--- Records for this exercise Enclosed Below ---
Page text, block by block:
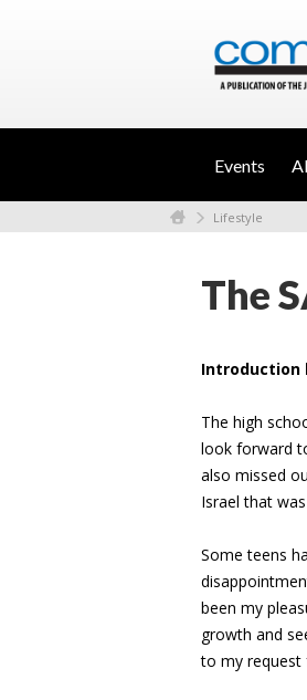
Events
Lifestyle
The
Introduction
The high
look forward
also missed
Israel that
Some teens
been my
growth and
to my request
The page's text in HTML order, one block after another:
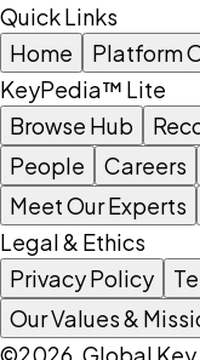
Quick Links
Home
Platform
KeyPedia™ Lite
Browse Hub
People
Careers
Meet Our Experts
Legal & Ethics
Privacy Policy
Our Values &
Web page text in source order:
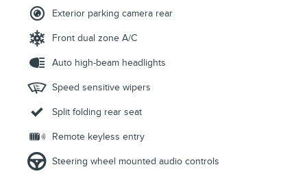
Exterior parking camera rear
Front dual zone A/C
Auto high-beam headlights
Speed sensitive wipers
Split folding rear seat
Remote keyless entry
Steering wheel mounted audio controls
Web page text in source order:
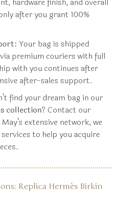
after you grant 100%
Your bag is shipped
premium couriers with full
with you continues after
after-sales support.
find your dream bag in our
collection? Contact our
extensive network, we
to help you acquire
Replica Hermès Birkin
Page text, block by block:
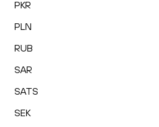
PKR
PLN
RUB
SAR
SATS
SEK
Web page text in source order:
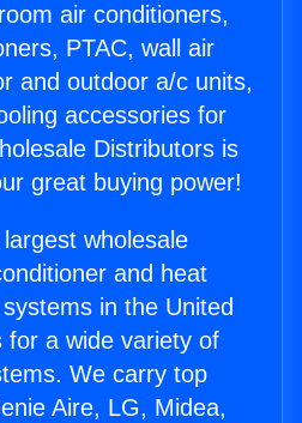
air conditioners,
PTAC, wall air
and outdoor a/c units,
accessories for
Distributors is
great buying power!
wholesale
and heat
in the United
for a wide variety of
We carry top
Aire, LG, Midea,
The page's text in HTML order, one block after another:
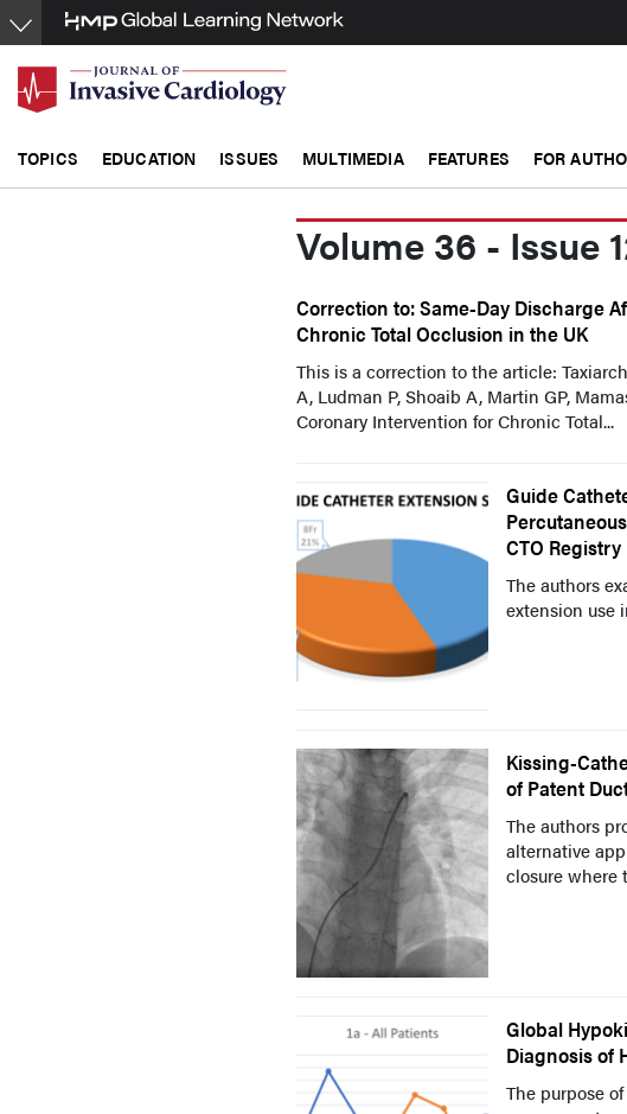
Skip
to
main
content
TOPICS EDUCATION ISSUES MULTIMEDIA FEATURES FOR
Volume 36 - Issue
Correction to: Same-Day Discharge
Chronic Total Occlusion in the UK
This is a correction to the article:
A, Ludman P, Shoaib A, Martin GP,
Coronary Intervention for Chronic Total...
Guide
CTO Registry
The authors
extension use
Kissing-
of Patent
The authors
alternative
closure where
Global
Diagnosis of
The purpose
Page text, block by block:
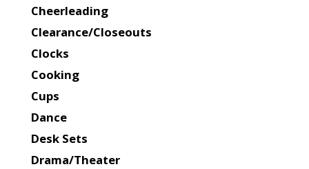
Cheerleading
Clearance/Closeouts
Clocks
Cooking
Cups
Dance
Desk Sets
Drama/Theater
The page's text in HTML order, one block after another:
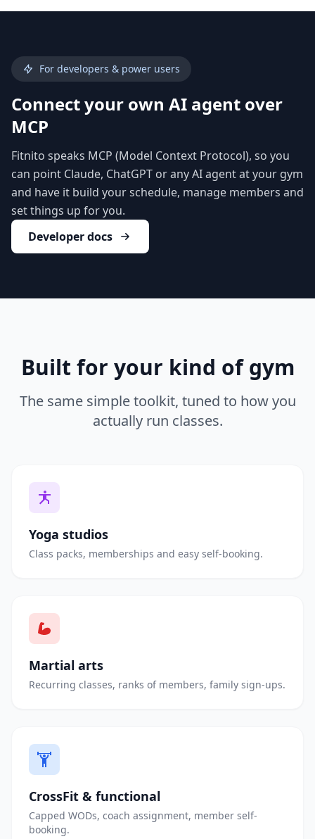
For developers & power users
Connect your own AI agent over
MCP
Fitnito speaks MCP (Model Context Protocol), so you
can point Claude, ChatGPT or any AI agent at your gym
and have it build your schedule, manage members and
set things up for you.
Developer docs
Built for your kind of gym
The same simple toolkit, tuned to how you
actually run classes.
Yoga studios
Class packs, memberships and easy self-booking.
Martial arts
Recurring classes, ranks of members, family sign-ups.
CrossFit & functional
Capped WODs, coach assignment, member self-
booking.
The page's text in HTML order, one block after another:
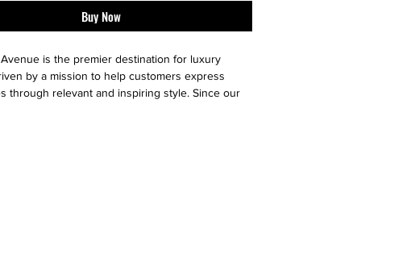
Buy Now
is the premier destination for luxury
by a mission to help customers express
through relevant and inspiring style. Since our
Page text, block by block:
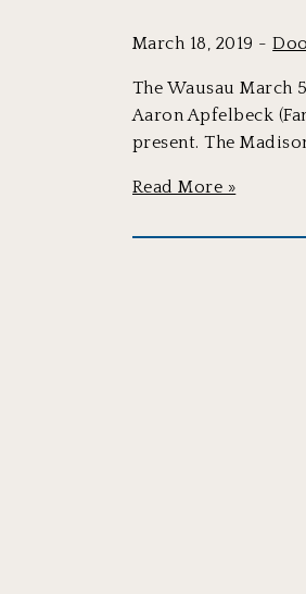
March 18, 2019 -
The Wausau March
Aaron Apfelbeck
present. The
Read More »
--- End of Enclosed Records for this exercise ---
• _What is needed_:
Copy the entries above verbatim. Pictures do not belong in the copy.

• _Answer section_:
Page text, block by block:
Events
Lifestyle
The
Introduction
The high
look forward
also missed
Israel that
Some teens
been my
growth and
to my request
The page's text in HTML order, one block after another:
Quick Links
Home
Platform
KeyPedia™ Lite
Browse Hub
People
Careers
Meet Our Experts
Legal & Ethics
Privacy Policy
Our Values &
Web page text in source order:
Exterior parking camera rear
Front dual zone A/C
Auto high-beam headlights
Speed sensitive wipers
Split folding rear seat
Remote keyless entry
Steering wheel mounted audio controls
Web page text in source order:
after you grant 100%
Your bag is shipped
premium couriers with full
with you continues after
after-sales support.
find your dream bag in our
collection? Contact our
extensive network, we
to help you acquire
Replica Hermès Birkin
Page text, block by block:
PKR
PLN
RUB
SAR
SATS
SEK
Web page text in source order:
air conditioners,
PTAC, wall air
and outdoor a/c units,
accessories for
Distributors is
great buying power!
wholesale
and heat
in the United
for a wide variety of
We carry top
Aire, LG, Midea,
The page's text in HTML order, one block after another:
Skip
to
main
content
TOPICS EDUCATION ISSUES MULTIMEDIA FEATURES FOR
Volume 36 - Issue
Correction to: Same-Day Discharge
Chronic Total Occlusion in the UK
This is a correction to the article:
A, Ludman P, Shoaib A, Martin GP,
Coronary Intervention for Chronic Total...
Guide
CTO Registry
The authors
extension use
Kissing-
of Patent
The authors
alternative
closure where
Global
Diagnosis of
The purpose
Page text, block by block:
Cheerleading
Clearance/Closeouts
Clocks
Cooking
Cups
Dance
Desk Sets
Drama/Theater
The page's text in HTML order, one block after another:
For developers & power users
Connect your own AI agent over
MCP
Fitnito speaks MCP (Model Context Protocol), so you
can point Claude, ChatGPT or any AI agent at your gym
and have it build your schedule, manage members and
set things up for you.
Developer docs
Built for your kind of gym
The same simple toolkit, tuned to how you
actually run classes.
Yoga studios
Class packs, memberships and easy self-booking.
Martial arts
Recurring classes, ranks of members, family sign-ups.
CrossFit & functional
Capped WODs, coach assignment, member self-
booking.
The page's text in HTML order, one block after another:
Buy Now
is the premier destination for luxury
by a mission to help customers express
through relevant and inspiring style. Since our
Page text, block by block:
March 18, 2019 -
The Wausau March
Aaron Apfelbeck
present. The
Read More »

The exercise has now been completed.